The cryo-EM images appear to support the chromatin models. Combining these images with other data, the 4D Team could now confidently conclude that early in the course of viral infection, around 6 hours, the host chromatin became more compact, and around 24 hours into the infection, the chromatin relaxed. “This means that the virus may have been shutting down gene expression in the cell, essentially silencing the cell’s ability to respond,” says Micheva-Viteva.“But it can’t shut everything down permanently, because a virus needs the cell’s machinery to make new virus copies.” Another explanation for the results could be that the lung cell itself is shutting down gene expression in an effort to stop the virus from multiplying. The team is working to identify exactly which genes are impacted to try and determine which of these explanations is most likely.
The results of the virus-infection experiments were exciting not just because of what the team learned about chromosome shape—they were also an important validation of the team’s approach to studying epigenetics. By combining sequence data, 4D-HiC modeling, and cryo-EM imaging, the team demonstrated a pathway that can now be used to evaluate other epigenetics questions.
Epigenetics for everyone
With each additional experiment and data set, the collective knowledge base about epigenetics grows, and scientists gain more evidence linking epigenetic causes to changes in cellular function. Furthermore, as more data are collected, predictive modeling may be able to help speed up the investigative process. To help accelerate scientific discovery, the 4D team developed a genome browser that uses data fusion and visualization to make epigenetic analysis available to everyone.
“Data fusion is what Google maps does,” says Los Alamos computational scientist David Rogers. “It blends satellite imagery, simple maps, traffic data, and so on into an easy-to-use interface. This is the core of what we’re doing with multi-scale data on epigenetics.”

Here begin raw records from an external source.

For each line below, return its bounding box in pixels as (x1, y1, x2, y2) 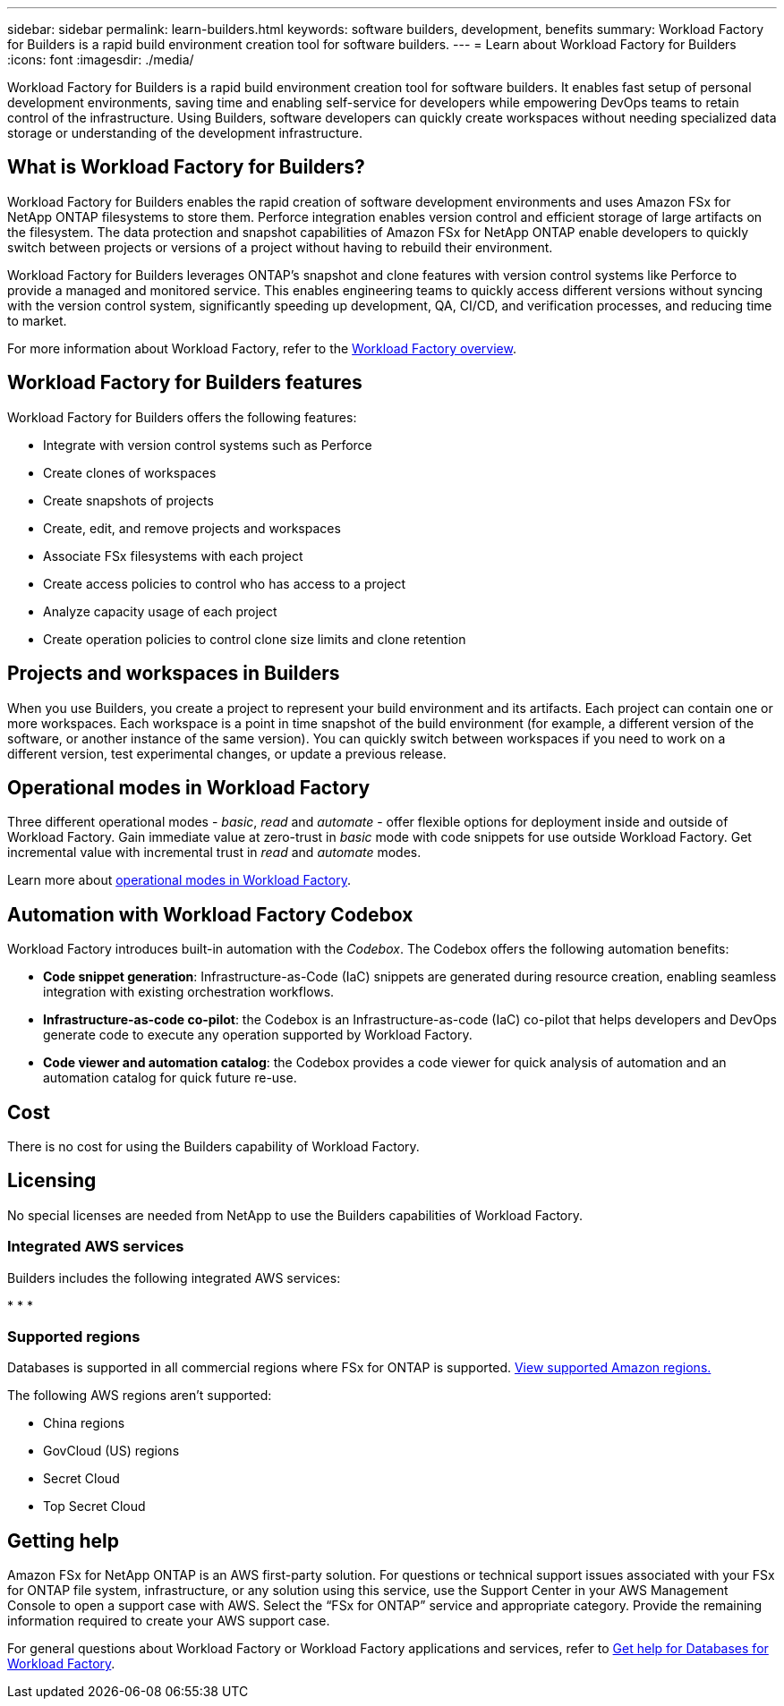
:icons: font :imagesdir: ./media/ (7, 52, 194, 67)
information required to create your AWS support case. (7, 1613, 330, 1629)
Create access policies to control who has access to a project (43, 575, 406, 591)
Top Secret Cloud (43, 1498, 146, 1515)
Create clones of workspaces (43, 464, 217, 480)
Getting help (7, 1529, 119, 1552)
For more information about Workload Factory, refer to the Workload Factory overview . (7, 340, 516, 356)
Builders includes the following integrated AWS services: (7, 1269, 341, 1286)
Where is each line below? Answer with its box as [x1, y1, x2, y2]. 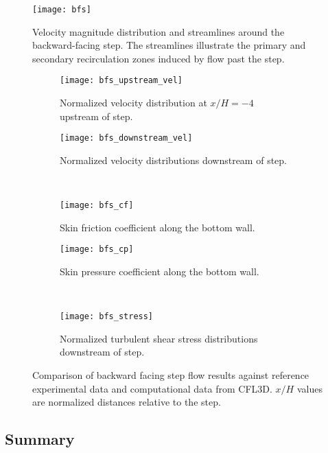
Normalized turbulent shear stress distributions [60, 331, 258, 345]
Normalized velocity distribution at [60, 95, 207, 110]
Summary [5, 428, 75, 450]
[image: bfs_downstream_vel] [60, 133, 193, 143]
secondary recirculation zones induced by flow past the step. [32, 51, 285, 65]
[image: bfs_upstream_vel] [60, 75, 183, 86]
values [296, 381, 323, 395]
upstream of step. [60, 108, 133, 123]

The 4D genome browser uses sequence datasets as input and executes computer algorithms to create 3D molecular simulations for users. Rogers designed the browser to use a tool called a docker container, allowing it to operate as a virtual machine to process, for all users, the molecular dynamics code through the web architecture. This adaptation means that users do not have to purchase or install specialized modeling software to make 3D models using their own epigenetic data.

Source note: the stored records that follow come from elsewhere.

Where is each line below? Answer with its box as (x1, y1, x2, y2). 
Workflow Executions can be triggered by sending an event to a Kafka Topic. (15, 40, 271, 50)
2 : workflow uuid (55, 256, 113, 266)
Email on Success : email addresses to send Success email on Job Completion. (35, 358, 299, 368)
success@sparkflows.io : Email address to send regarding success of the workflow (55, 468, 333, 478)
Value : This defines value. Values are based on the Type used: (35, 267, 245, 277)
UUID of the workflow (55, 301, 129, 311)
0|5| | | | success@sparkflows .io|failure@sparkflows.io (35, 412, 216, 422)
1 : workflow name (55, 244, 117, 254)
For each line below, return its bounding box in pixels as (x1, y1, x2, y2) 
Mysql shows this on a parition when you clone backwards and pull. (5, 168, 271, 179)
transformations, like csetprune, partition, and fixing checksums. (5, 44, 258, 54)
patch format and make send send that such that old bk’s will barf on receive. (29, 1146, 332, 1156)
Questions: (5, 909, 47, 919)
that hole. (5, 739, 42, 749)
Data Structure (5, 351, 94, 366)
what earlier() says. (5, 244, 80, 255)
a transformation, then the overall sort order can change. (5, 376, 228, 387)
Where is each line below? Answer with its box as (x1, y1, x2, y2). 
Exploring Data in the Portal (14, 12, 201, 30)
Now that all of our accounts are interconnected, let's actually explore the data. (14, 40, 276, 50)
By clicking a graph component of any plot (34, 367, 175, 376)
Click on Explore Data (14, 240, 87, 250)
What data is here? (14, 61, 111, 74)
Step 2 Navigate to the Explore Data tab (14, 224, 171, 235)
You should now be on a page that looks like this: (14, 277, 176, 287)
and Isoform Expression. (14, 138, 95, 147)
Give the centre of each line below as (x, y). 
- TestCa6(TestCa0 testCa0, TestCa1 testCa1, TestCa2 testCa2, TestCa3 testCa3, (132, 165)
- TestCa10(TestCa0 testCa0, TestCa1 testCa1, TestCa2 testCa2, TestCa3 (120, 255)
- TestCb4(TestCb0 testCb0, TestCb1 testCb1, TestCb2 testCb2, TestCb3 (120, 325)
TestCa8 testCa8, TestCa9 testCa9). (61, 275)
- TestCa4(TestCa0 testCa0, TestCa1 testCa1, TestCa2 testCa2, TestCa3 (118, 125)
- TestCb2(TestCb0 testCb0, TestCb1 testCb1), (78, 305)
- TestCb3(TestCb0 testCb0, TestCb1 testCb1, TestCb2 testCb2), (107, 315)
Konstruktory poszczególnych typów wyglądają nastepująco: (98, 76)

“Epigenetics is dynamic, so we wanted to create something more than a database. Our genome browser allows scientists worldwide to look at their own data in a whole new way,” says Starkenburg.
Our genome browser allows scientists worldwide to look at their own data in a whole new way.

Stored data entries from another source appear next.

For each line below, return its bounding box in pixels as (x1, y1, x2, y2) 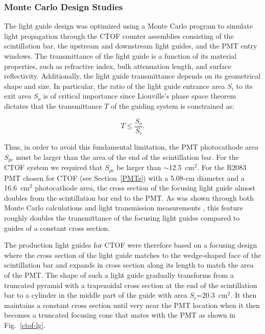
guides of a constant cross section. (4, 222, 110, 233)
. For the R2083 (197, 162, 247, 173)
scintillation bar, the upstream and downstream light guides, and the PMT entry (4, 40, 257, 51)
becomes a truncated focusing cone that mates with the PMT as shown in (4, 309, 235, 320)
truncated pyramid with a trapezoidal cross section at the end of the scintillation (4, 279, 257, 290)
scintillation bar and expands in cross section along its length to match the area (4, 259, 254, 270)
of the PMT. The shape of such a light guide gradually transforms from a (4, 269, 234, 280)
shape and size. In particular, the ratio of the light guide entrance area (4, 80, 225, 91)
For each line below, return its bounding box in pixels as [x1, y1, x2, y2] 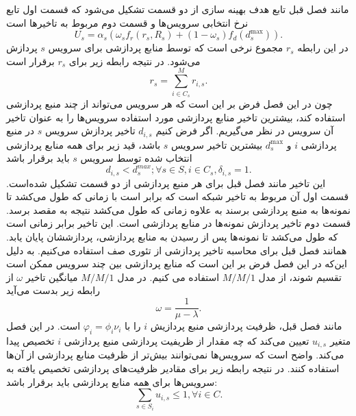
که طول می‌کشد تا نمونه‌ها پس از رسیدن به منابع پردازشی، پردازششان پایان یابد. [6, 230, 338, 244]
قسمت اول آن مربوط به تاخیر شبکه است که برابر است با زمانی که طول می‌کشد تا [6, 189, 349, 204]
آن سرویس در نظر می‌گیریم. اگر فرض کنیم [155, 123, 334, 138]
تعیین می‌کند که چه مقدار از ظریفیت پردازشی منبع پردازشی [64, 333, 309, 347]
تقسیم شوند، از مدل [258, 269, 342, 284]
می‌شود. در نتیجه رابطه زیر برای [68, 53, 201, 68]
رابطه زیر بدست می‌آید [6, 283, 100, 297]
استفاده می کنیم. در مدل [117, 269, 220, 284]
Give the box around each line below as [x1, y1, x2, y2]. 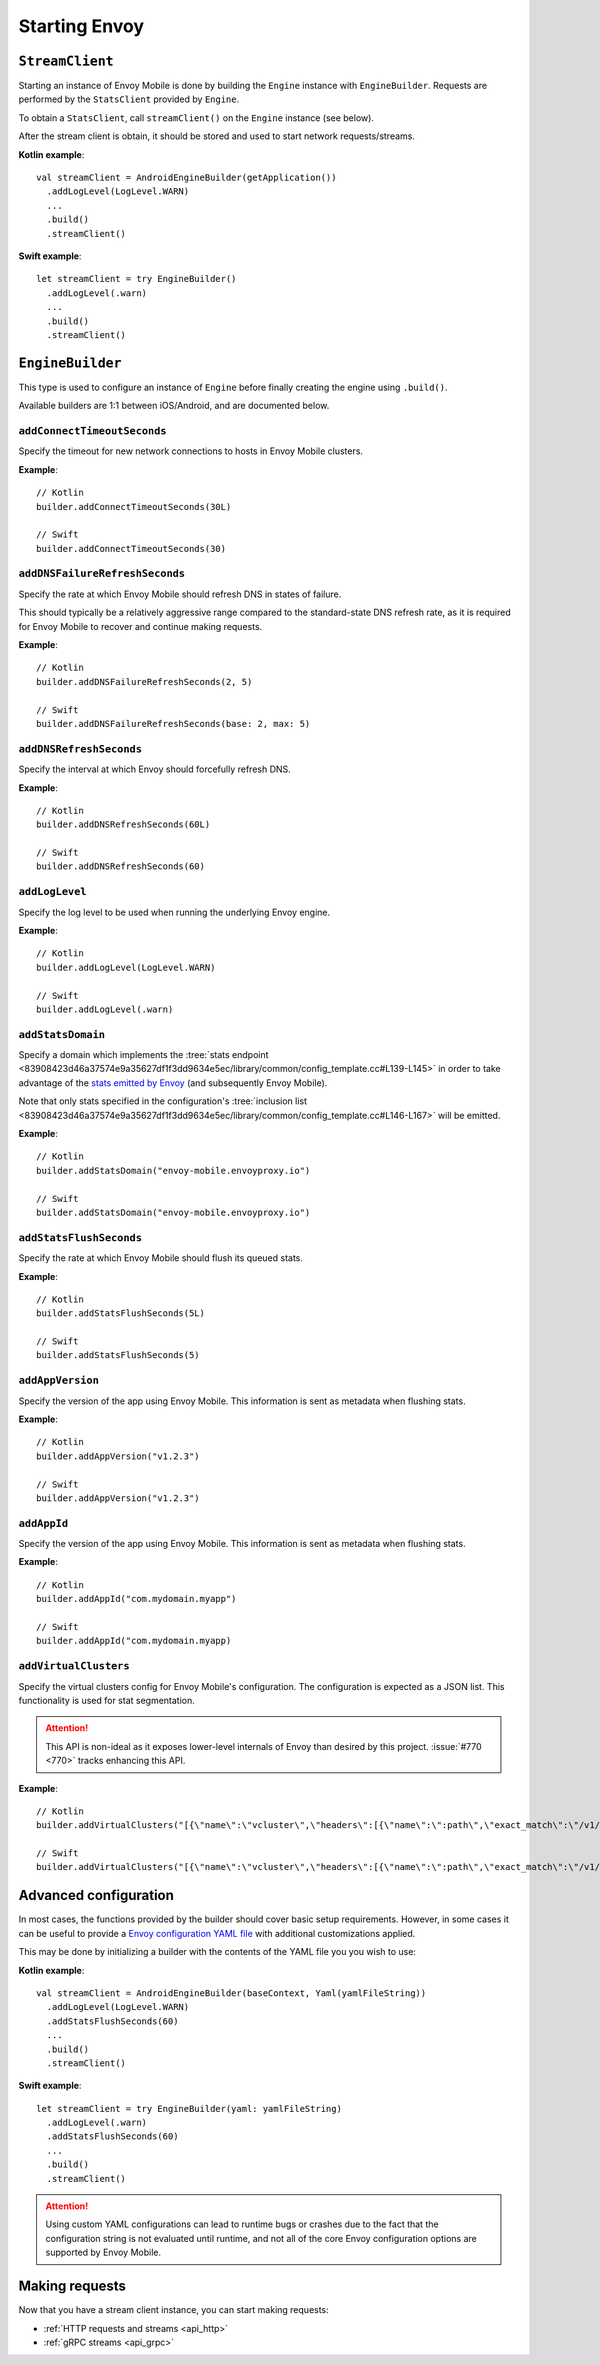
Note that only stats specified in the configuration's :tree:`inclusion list [18, 1095, 308, 1107]
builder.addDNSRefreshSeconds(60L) [36, 819, 211, 830]
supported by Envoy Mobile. [45, 2246, 162, 2259]
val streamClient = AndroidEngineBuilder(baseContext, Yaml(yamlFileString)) [36, 1987, 427, 1999]
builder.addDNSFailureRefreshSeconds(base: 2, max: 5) [36, 718, 311, 729]
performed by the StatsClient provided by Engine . [18, 93, 240, 105]
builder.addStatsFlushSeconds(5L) [36, 1308, 205, 1319]
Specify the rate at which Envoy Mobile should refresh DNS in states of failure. [18, 588, 342, 600]
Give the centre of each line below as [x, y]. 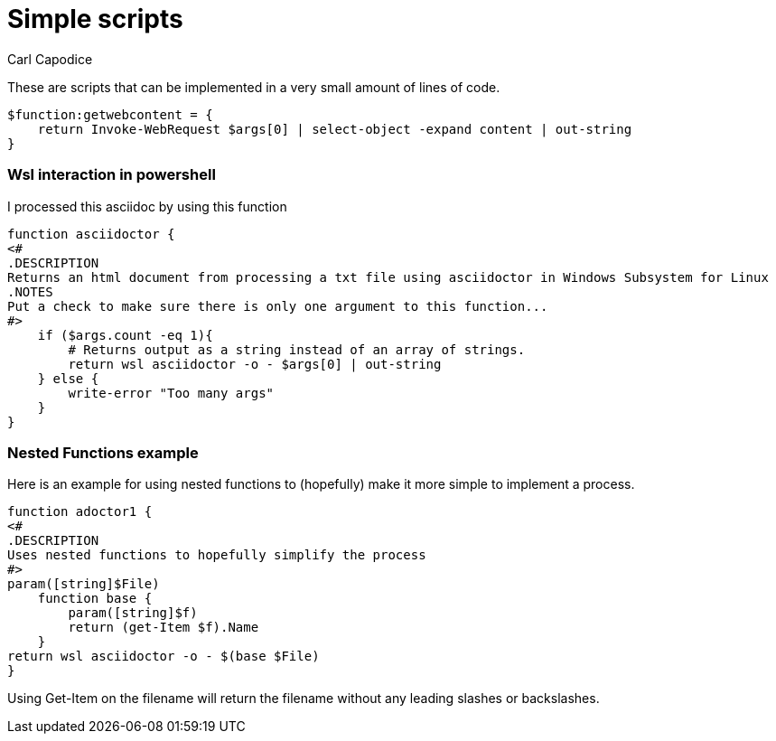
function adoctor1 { [80, 512]
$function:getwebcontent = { [110, 114]
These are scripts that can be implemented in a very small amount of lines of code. [254, 87]
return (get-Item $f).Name [164, 628]
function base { [95, 599]
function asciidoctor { [91, 234]
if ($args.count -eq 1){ [125, 335]
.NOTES [30, 291]

The Los Alamos team’s comprehensive approach for studying epigenetics, combined with their 4D genome browser, is an important step toward the future of epigenetics research. With these techniques and tools, scientists can accelerate studies that link epigenetic marks to their impacts, and they can also begin to investigate drugs or behaviors that might reverse epigenetic changes. Just as the Human Genome Project sought to catalog all the genes in the body, cataloging epigenetic changes and their impacts on chromosomes could give scientists a whole new level of awareness about how the environment affects our genes.
“Epigenetics is profoundly important in rendering who we are. If we want to understand organisms—their behavior, their responses to changing environments, why they are what they are—then we need to look at their epigenetics, not just genetics,” says Steadman.
By using the unique combination of tools available at Los Alamos, Steadman and the 4D genome team are making it possible to understand the whole story of how nature and nurture are endlessly intertwined.